Kebangsaan di abad 20

Gagasan kebangsaan yang muncul seiring abad 20, yang melahirkan kesadaran sekebangsaan, melintasi suku, ras, agama dan asal usul, yang kemudian bernama “Indonesia”. Gagasan itu tentu tidak lahir dari ruang kosong, melainkan lahir dari “perasaan senasib” yang kuat dari realitas penjajahan. Sehingga gagasan sebangsa itu tidak saja bermuatan “persatuan”, tetapi juga keadilan dan kemakmuran bagi masyarakat. Gagasan itu cepat bergulir dan menemukan momentum berikutnya, yakni menguatnya gagasan kemerdekaan, kedaulatan, yang kemudian melahirkan “negara” Indonesia. Kita melihat, bahwa lahirnya gagasan kebangsaan (nationalism) mendahului gagasan tentang negara (statism). Gagasan statisme ini menjadikan pemerintah secara terpusat memegang kendali terhadap sumber daya alam dan manusia melalui birokrasi dan administrasi militer yang menyentuh setiap aspek kehidupan. Pada perjalanan berikutnya, tampak bahwa gagasan kebangsaan ini secara serius telah dilemahkan oleh statisme, dan cita-cita persatuan, keadilan dan kemakmuran bagi rakyat Indonesia telah gagal diwujudkan.
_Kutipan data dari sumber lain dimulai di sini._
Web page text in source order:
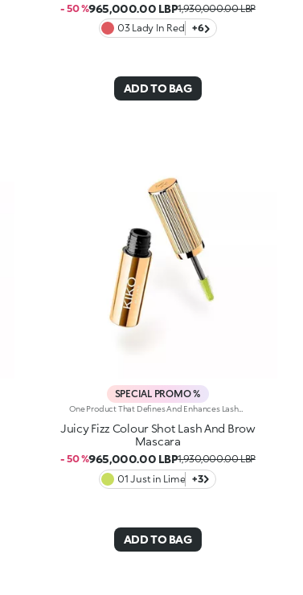
- 50 %965,000.00 LBP1,930,000.00 LBP
03 Lady In Red
+6
ADD TO BAG
SPECIAL PROMO %
One Product That Defines And Enhances Lashes And Brows With Colour And Style. A Volumising-Effect Mascara That Lasts For Up To 24 Hours And Is Water-Resistant. For A Carefree, Fun-Filled Summer. It'S Special Because:-Of Its Fluid Formula That'S Easy To Apply To Lashes And Brows, For A Vibrant Look -Of The Full, Rich Colour To Play With -It Delivers Long-Lasting Volume -The Elastomer Brush Helps Distribute The Product Evenly
Juicy Fizz Colour Shot Lash And Brow
Mascara
- 50 %965,000.00 LBP1,930,000.00 LBP
01 Just in Lime
+3
ADD TO BAG

Memang, justru setelah “kemerdekaan” diraih, persoalan relasi hak masyarakat yang merdeka dan negara menjadi masalah krusial. Segera setelah proklamasi kemerdekaan, konflik-konflik berbasis politik, ekonomi, sosial dan budaya banyak terjadi dan tak terselesaikan, sehingga bangsa ini kehilangan kesempatan untuk belajar menjadi bangsa yang lebih demokratis dan bermartabat.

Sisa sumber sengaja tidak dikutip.